When rounded to the nearest hundredth second, this is equal to 0.10 from above.  To make the comparison more precise, we can use four digits and do a percent difference: Take the difference of the two and divide it by the average of the two, then multiply by 100.  I did this and the percent difference is 2.54%.
 
Now finally I will compare the 0.10 sec result, the "wrong" way of doing this data-based standard deviation, with our calculated sample standard deviation, 0.10614 sec, which rounds off to 0.11 sec.   The percent difference is  [0.01/(0.21/2)] x 100  =  9.52%, or about 10%, as maybe you could tell by simple comparison of 0.11 and 0.10?  In a way, this is comparing apples and oranges, because the "N" associated with a population isn't going to be the "N" used in the N-1 associated with the sample.  In the Box, Hunter and Hunter text, this is made clear by their use of n for the number of sample values collected and N for the population number.
 
So that's it, friends, you can draw your own  conclusions.  If you conclude that I don't work with actual numbers very often, you'd be right. 
Next time I'm going to use this 0.11 sec standard deviation to recalculate the numbers for the Cars and Speed Limits lab,  and also convert the speeds from meters per second to miles per hour. The conversion factor to change from m/s to mph is 2.24, so as one quick example from my 1974 lab report, the car measured to have a speed of 18.2 m/s would have been traveling at 40.8 miles an hour.
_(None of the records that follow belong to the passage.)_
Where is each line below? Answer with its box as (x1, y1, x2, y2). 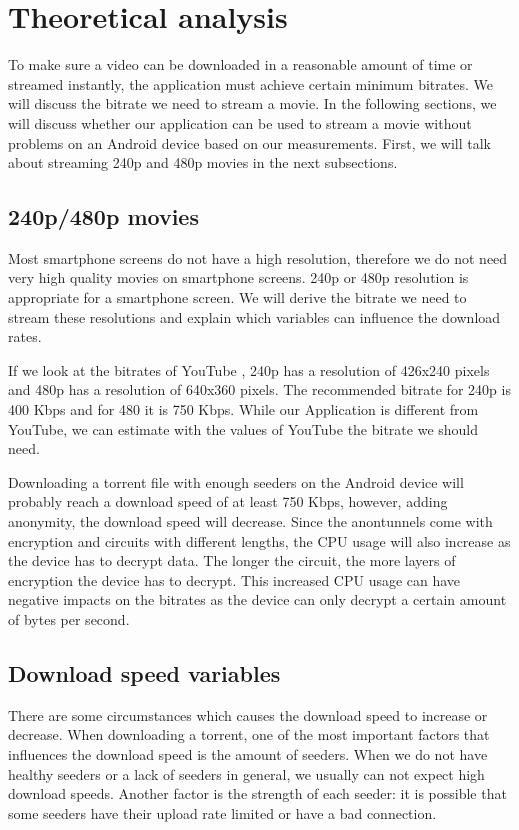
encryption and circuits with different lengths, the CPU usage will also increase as (8, 530, 511, 551)
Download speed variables (8, 657, 281, 688)
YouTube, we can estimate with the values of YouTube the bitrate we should (8, 418, 479, 439)
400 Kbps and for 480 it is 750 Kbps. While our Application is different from (8, 399, 479, 420)
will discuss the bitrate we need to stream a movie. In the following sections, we (8, 93, 497, 114)
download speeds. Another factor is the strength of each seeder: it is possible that (8, 783, 507, 804)
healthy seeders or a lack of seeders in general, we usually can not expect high (8, 763, 485, 784)
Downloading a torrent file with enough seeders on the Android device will (8, 471, 464, 492)
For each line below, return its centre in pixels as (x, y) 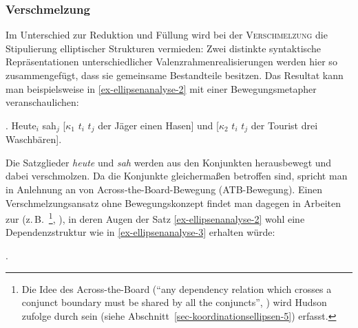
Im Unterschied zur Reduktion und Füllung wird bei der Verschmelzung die (167, 35)
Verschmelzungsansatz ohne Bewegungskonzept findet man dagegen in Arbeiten (173, 203)
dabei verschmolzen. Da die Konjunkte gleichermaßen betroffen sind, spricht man (177, 176)
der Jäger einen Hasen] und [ (158, 125)
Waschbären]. (34, 139)
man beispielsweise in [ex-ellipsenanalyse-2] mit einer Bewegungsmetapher (161, 88)
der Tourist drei (284, 125)
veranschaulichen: (42, 102)
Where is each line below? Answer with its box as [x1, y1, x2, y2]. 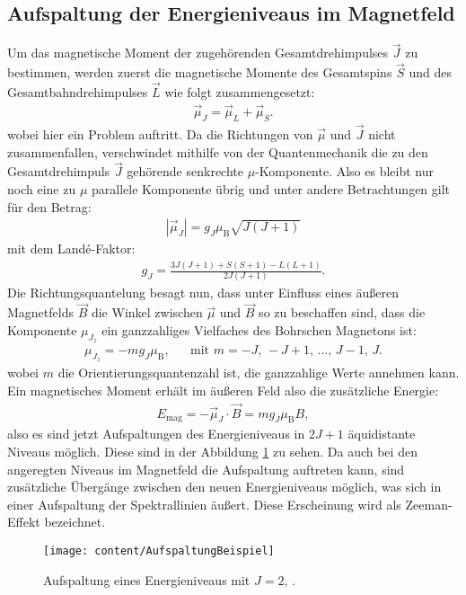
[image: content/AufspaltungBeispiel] [43, 545, 275, 558]
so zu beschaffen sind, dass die [259, 303, 426, 322]
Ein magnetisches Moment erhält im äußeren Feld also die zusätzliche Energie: [7, 380, 439, 399]
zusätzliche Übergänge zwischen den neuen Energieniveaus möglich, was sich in [7, 477, 442, 496]
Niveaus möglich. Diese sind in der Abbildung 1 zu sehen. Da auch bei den [7, 442, 418, 461]
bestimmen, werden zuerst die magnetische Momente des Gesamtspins [7, 63, 392, 82]
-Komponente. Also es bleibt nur [255, 162, 435, 181]
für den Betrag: [7, 197, 92, 216]
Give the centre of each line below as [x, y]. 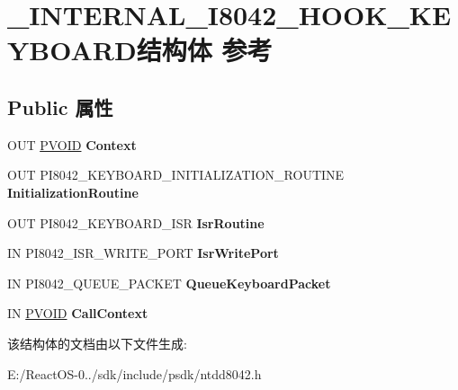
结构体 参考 [204, 50]
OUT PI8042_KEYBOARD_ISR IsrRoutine [136, 222]
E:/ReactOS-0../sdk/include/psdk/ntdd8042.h [135, 373]
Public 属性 [60, 106]
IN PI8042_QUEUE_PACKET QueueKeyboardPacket [169, 283]
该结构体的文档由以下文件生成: [97, 343]
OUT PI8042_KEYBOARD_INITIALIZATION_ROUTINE [176, 175]
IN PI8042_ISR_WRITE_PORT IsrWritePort [143, 253]
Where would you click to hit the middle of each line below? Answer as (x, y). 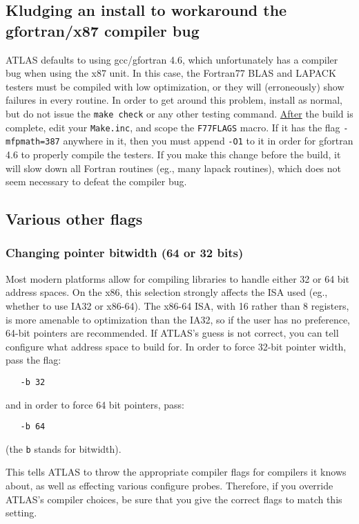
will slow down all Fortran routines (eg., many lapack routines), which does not (174, 168)
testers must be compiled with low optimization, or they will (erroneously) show (175, 86)
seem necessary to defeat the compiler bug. (96, 181)
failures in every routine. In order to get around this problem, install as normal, (174, 100)
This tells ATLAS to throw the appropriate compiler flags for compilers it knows (176, 472)
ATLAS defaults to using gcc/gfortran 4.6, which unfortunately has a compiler (172, 59)
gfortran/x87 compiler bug (103, 30)
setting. (21, 513)
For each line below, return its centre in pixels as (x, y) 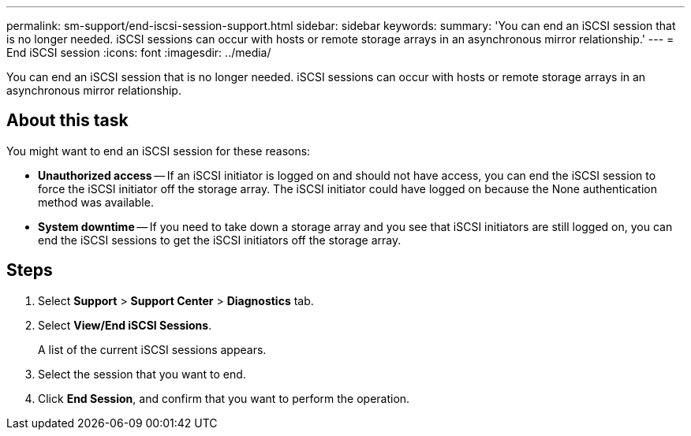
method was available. (96, 202)
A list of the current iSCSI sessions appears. (152, 349)
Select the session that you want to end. (142, 374)
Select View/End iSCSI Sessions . (125, 325)
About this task (67, 121)
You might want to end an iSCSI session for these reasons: (159, 151)
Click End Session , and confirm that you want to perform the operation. (224, 398)
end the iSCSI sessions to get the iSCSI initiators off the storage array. (220, 240)
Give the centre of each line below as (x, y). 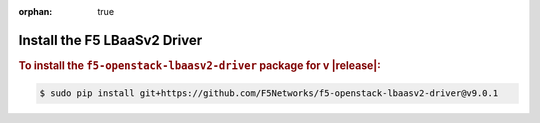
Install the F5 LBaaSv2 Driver (110, 40)
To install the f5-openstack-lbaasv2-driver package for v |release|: (200, 65)
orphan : (35, 11)
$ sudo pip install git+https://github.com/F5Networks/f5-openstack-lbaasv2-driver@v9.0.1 (269, 93)
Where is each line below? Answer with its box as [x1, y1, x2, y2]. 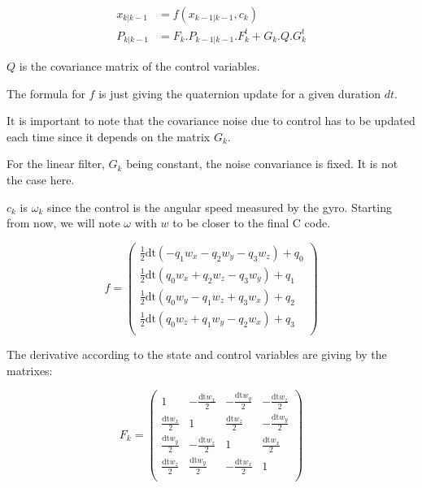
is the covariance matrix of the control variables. [19, 58, 260, 75]
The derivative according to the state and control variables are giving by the [7, 345, 387, 362]
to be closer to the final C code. [172, 214, 331, 231]
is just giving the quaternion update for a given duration [98, 84, 381, 101]
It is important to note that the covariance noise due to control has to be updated [7, 112, 415, 129]
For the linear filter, [7, 155, 105, 172]
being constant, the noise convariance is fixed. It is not [126, 155, 398, 172]
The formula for [7, 84, 85, 101]
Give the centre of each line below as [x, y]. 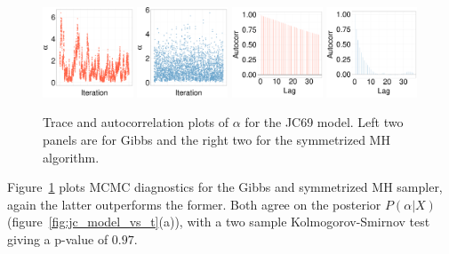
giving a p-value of [58, 238]
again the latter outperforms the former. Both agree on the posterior [194, 204]
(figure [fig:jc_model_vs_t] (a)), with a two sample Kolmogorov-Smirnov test [219, 222]
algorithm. [71, 157]
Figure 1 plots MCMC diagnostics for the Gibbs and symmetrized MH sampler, [225, 187]
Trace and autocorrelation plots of [136, 122]
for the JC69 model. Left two [324, 122]
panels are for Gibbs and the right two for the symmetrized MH [216, 139]
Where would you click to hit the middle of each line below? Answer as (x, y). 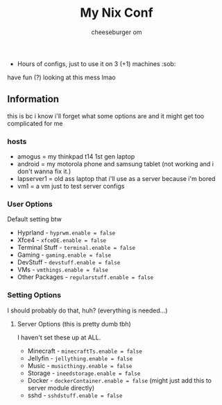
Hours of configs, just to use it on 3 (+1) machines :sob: (96, 63)
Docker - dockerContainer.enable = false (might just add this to (119, 380)
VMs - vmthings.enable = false (63, 270)
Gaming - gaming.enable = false (64, 255)
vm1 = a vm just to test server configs (71, 186)
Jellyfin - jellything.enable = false (80, 358)
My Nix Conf (117, 13)
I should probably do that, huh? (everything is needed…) (87, 310)

 A final thought:  these speeds are measurements of average speed over 100 meters rather than measurements of instantaneous speed. (Your speedometer tells you what your instantaneous speed is.)  What if you were speeding down University Avenue in Little Rock on a certain day in early June 1974 and you saw some kids along the side of the road ahead of you, apparently college students, taking some kind of measurements?  You'd likely slow down.  You might even be still slowing down in the 100 meter interval over which they were timing you, and even could have been going, say, 55 mph at the beginning of the 100 meters and 25 mph at the end, to take a very extreme possibility.  Your average speed in that case is (55 + 25)/2 = 40 mph even though you were speeding at first.  (Yeh, the speed limit on that four-lane boulevard is 40 mph, and yes, this average found by a different method should equal the measured average.  But from now on I'm going to be more wary of things that should turn out to be equal...)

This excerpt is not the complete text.